Which of the released turds do you consider to be polished?

Pretty much anything that gets used by many people ends up getting polished (the exception being the RNA-seq field, it's still pretty rough out there, but the research is still taking quite a while). And if you're writing software, your tool isn't going to get used until it's somewhat polished, or is so unique and essential in its purpose that people have to use it.

In terms of next-generation sequence analysis, Heng Li's BWA mapper and Samtools libraries are fairly good. His coding style is a bit terse for my tastes, but it keeps out people who don't know what they're doing, it's very clear code for semi-complicated algorithms, and BWA is some of the most reliable software I use everyday.

On the infrastructure side, Galaxy [https://main.g2.bx.psu.edu] is getting fairly good.

The BioConductor repository of R packages is extremely mixed. I don't like some of their architectural choices, but it's ended up working out OK.

I still use Michael Eisen's Cluster from a decade ago, along with Java TreeView.

Regarding samtools, it doesn't sound very good from what I'm hearing:

"Look at the disgusting state of the samtools code base. Many more cycles are being used because people write garbage. For a tool that is intimately tied to research, the absence of associated code commentary and meaningful commit messages is very poor. The code itself is not well self documenting either."

commit log:

http://samtools.svn.sourceforge.net/viewvc/samtools/trunk/sa...

code:

http://samtools.svn.sourceforge.net/viewvc/samtools/trunk/sa...

I can't find that critique with Google.

As I said, the style is very terse, and I have my suspicions that this is by design to minimize the number of less-qualified programmers trying to submit sub-standard code back to the project. (Edit: since it's been 10 minutes and I still can't reply to tomalsky's comment, I should point out that my "suspicions" are a joke; read the linked code sample and judge its quality for yourself.)

I have dived deep into the samtools code, rewritten chunks of file I/O inside it, messed with alternate formats, and my personal experience is that it's been easier for me to change, adapt, and understand it then any other open-source C project I've tried to dive into, such as, say, GNU join.

If anybody can point to where samtools is using many more cycles than it has to, please let me know! The worst part about it is that the compression and decompression is not multithreaded, but that is being worked out, I believe.

> I can't find that critique with Google.
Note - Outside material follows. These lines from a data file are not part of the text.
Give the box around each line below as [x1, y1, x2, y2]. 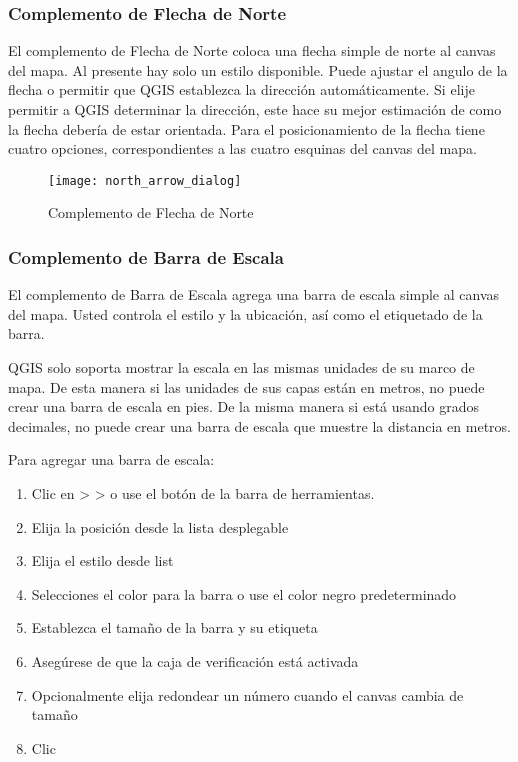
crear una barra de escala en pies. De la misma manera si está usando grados [8, 396, 480, 417]
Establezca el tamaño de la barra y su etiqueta [31, 617, 318, 638]
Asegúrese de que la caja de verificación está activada [31, 650, 359, 671]
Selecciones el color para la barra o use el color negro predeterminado [31, 583, 457, 604]
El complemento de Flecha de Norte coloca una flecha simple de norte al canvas [8, 40, 496, 61]
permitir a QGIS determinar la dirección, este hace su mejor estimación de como [8, 99, 502, 119]
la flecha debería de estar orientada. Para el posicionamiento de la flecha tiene [8, 118, 485, 139]
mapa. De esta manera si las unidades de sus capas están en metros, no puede [8, 376, 485, 397]
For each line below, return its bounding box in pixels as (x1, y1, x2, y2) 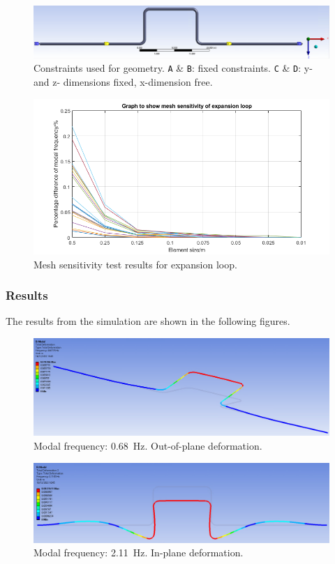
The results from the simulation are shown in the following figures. (6, 314, 290, 328)
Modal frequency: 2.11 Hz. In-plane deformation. (33, 545, 244, 560)
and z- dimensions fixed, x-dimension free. (33, 75, 213, 89)
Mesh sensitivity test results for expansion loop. (33, 257, 237, 271)
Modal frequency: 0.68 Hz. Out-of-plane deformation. (33, 439, 262, 452)
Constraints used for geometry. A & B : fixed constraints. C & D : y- (33, 61, 313, 75)

I didn't link the source because I am ashamed to admit that I clicked on the reddit link that was posted in this thread.

http://www.reddit.com/r/bioinformatics/comments/179e9k/a_far...

samtools is among the better software in sequencing-data analysis. It is also great in defining formally the file format it uses. The same cannot be said of many other tools. For my recent work in RNA-Seq, samtools is the most robust and trustworthy tool I looked at and used, and I looked at almost every popular tool, the major exception being RSEM. If only all bioinformatics tools are more like samtools.
It works just fine. And iterating through files is not rocket science, anyway; it's not hard to follow what is going on.